**Your assignment:** Word for word, restate the lines of the data below between those holding "Highway Police [93, 225]" and "appliance upon a", inclusive; pictures do not belong in the copy.

**Working data:**
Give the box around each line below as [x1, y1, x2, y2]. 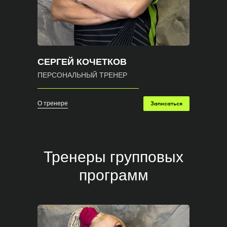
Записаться [150, 100, 182, 107]
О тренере [37, 99, 68, 107]
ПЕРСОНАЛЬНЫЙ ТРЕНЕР [37, 71, 127, 79]
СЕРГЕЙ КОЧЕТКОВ [37, 57, 127, 67]
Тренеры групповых [44, 148, 183, 165]
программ [79, 167, 148, 183]
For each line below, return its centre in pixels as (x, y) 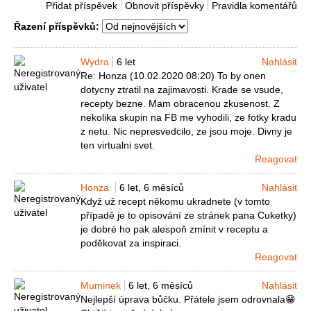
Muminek (101, 286)
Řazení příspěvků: (57, 27)
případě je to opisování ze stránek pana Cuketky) (188, 216)
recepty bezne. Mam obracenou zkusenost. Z (180, 104)
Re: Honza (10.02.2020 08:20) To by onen (173, 76)
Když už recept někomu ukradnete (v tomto (175, 202)
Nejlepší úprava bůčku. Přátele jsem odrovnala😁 (188, 300)
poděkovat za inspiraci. (131, 243)
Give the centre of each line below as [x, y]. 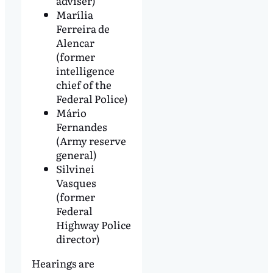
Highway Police [93, 225]
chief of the [83, 85]
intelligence [85, 71]
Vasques [76, 183]
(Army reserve [91, 141]
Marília [74, 15]
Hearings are [63, 263]
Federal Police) [92, 99]
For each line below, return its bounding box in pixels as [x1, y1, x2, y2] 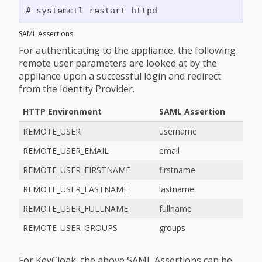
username [159, 126, 197, 137]
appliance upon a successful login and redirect [19, 70, 221, 82]
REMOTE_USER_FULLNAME [23, 203, 128, 214]
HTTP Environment [23, 106, 102, 117]
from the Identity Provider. [19, 82, 135, 95]
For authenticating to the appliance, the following [19, 44, 236, 57]
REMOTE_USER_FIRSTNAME [23, 164, 130, 175]
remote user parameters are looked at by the [19, 57, 217, 70]
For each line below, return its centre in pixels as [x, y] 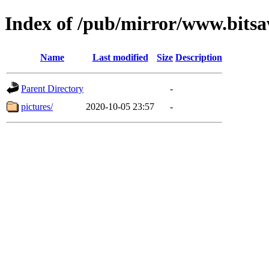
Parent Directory [52, 88]
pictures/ [37, 106]
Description [199, 57]
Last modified [120, 57]
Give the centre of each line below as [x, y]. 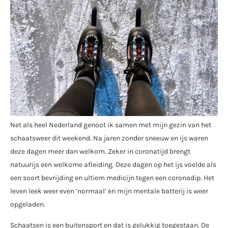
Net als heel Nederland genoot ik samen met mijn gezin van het [111, 125]
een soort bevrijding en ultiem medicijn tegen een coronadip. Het [112, 178]
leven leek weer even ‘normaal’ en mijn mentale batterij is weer [109, 191]
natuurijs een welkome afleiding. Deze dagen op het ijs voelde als [113, 165]
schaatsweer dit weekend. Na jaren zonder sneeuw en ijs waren [109, 138]
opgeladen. [28, 205]
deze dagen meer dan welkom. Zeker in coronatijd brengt [100, 152]
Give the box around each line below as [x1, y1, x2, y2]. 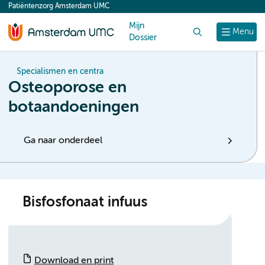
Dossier [129, 34, 157, 42]
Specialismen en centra [17, 67, 104, 76]
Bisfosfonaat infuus [22, 195, 147, 209]
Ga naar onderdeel [24, 136, 102, 146]
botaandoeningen [8, 99, 139, 115]
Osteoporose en [8, 80, 127, 96]
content [14, 5, 47, 14]
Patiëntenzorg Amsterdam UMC [8, 3, 109, 10]
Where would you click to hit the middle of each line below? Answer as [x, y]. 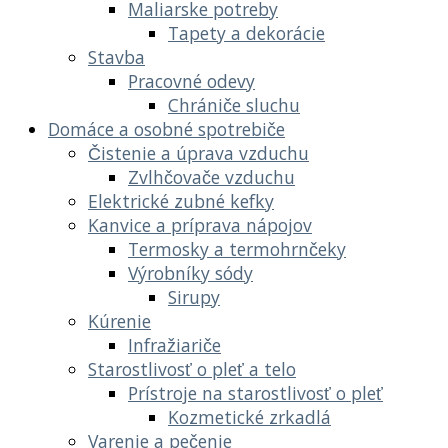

**Answer for this exercise:**
Highway Police [93, 225]
chief of the [83, 85]
intelligence [85, 71]
Vasques [76, 183]
(Army reserve [91, 141]
Marília [74, 15]
Hearings are [63, 263]
Federal Police) [92, 99]
For each line below, return its bounding box in pixels as [x1, y1, x2, y2] 
username [159, 126, 197, 137]
appliance upon a successful login and redirect [19, 70, 221, 82]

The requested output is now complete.